Probably it would be best if your girlfriend (or whatever person is willing to do this) constantly reminds you during the first 30 minutes or so that you need to imagine the object. Probably at least every minute or so.

dagon on Johannes C. Mayer's Shortform

I kind of see what you're saying, but I also rather think you're talking about specifying very different things in a way that I don't think is required. The closer CS definition of math's "define a sorted list" is "determine if a list is sorted". I'd argue it's very close to equivalent to the math formality of whether a list is sorted. You can argue about the complexity behind the abstraction (Math's foundations on set theory and symbols vs CS library and silicon foundations on memory storage and "list" indexing), but I don't think that's the point you're making.

When used for different things, they're very different in complexity. When used for the same things, they can be pretty similar.

ryan_b on How do you actually obtain and report a likelihood function for scientific research?

I was absolutely certain I had responded to this, because I had taken the trouble to search for and locate a description of the procedure used in particle physics, which appears to be the central place where likelihood functions are the preferred tool.

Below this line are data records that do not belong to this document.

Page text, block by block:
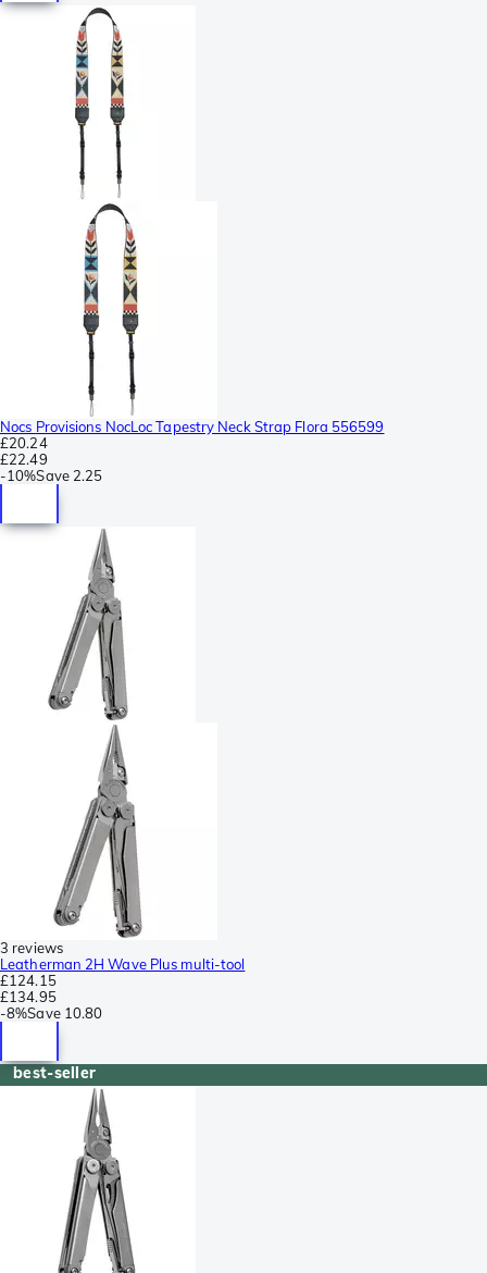
Nocs Provisions NocLoc Tapestry Neck Strap Flora 556599
£20.24
£22.49
-10%Save 2.25
3 reviews
Leatherman 2H Wave Plus multi-tool
£124.15
£134.95
-8%Save 10.80
best-seller
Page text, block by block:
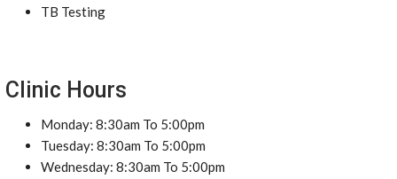
TB Testing
Clinic Hours
Monday: 8:30am To 5:00pm
Tuesday: 8:30am To 5:00pm
Wednesday: 8:30am To 5:00pm
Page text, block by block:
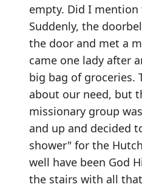
empty. Did I mention
Suddenly, the
the door and met a
came one lady after
big bag of groceries.
about our need, but
missionary group
and up and decided
shower" for the
well have been God
the stairs with all
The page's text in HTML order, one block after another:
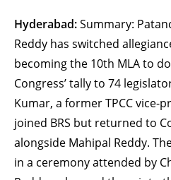
Hyderabad:Summary:
Reddy has switched
becoming the 10th MLA to
Congress’ tally to 74
Kumar, a former TPCC vice-
joined BRS but returned to
alongside Mahipal Reddy.
in a ceremony attended by
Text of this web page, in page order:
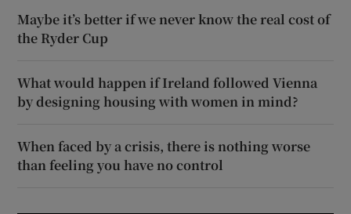
Maybe it’s better if we never know the real cost of
the Ryder Cup
What would happen if Ireland followed Vienna
by designing housing with women in mind?
When faced by a crisis, there is nothing worse
than feeling you have no control
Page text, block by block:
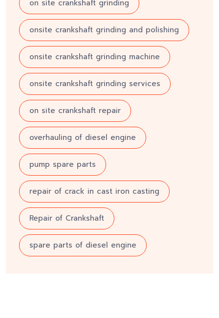
on site crankshaft grinding
onsite crankshaft grinding and polishing
onsite crankshaft grinding machine
onsite crankshaft grinding services
on site crankshaft repair
overhauling of diesel engine
pump spare parts
repair of crack in cast iron casting
Repair of Crankshaft
spare parts of diesel engine
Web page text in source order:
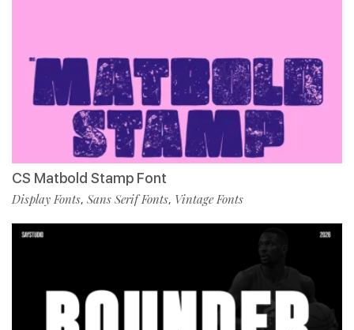
CS Matbold Stamp Font
Display Fonts, Sans Serif Fonts, Vintage Fonts
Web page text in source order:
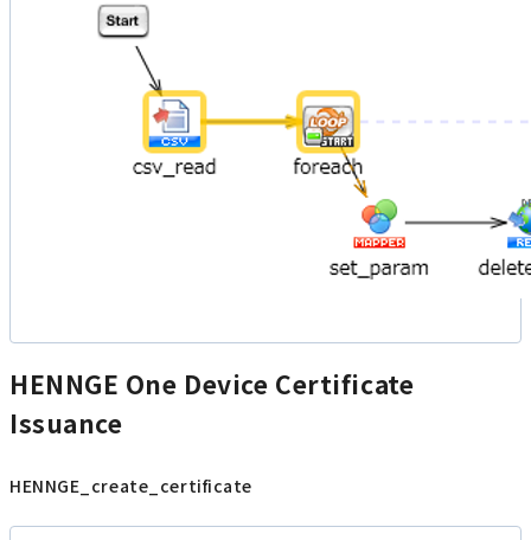
HENNGE One Device Certificate
Issuance
HENNGE_create_certificate
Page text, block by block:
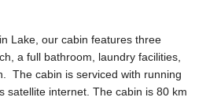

Seems I wrote it but never submitted it, so in this here placeholder comment I vouchsafe to hunt that resource down again and put it here in an edit.

Edit: As I promised, the resource: https://ep-news.web.cern.ch/what-likelihood-function-and-how-it-used-particle-physics

This is a short article from by a person from CERN, Robert Cousins. It covers in brief what likelihood is and how it is different than probability, then a short description of three different methods of using a likelihood function (here listed as Likelihoodist, Neman-Pearson, and Bayesian), and then on to a slightly more advanced example. It has references which include some papers from the work on identifying the Higgs Boson, and some of his own relevant papers.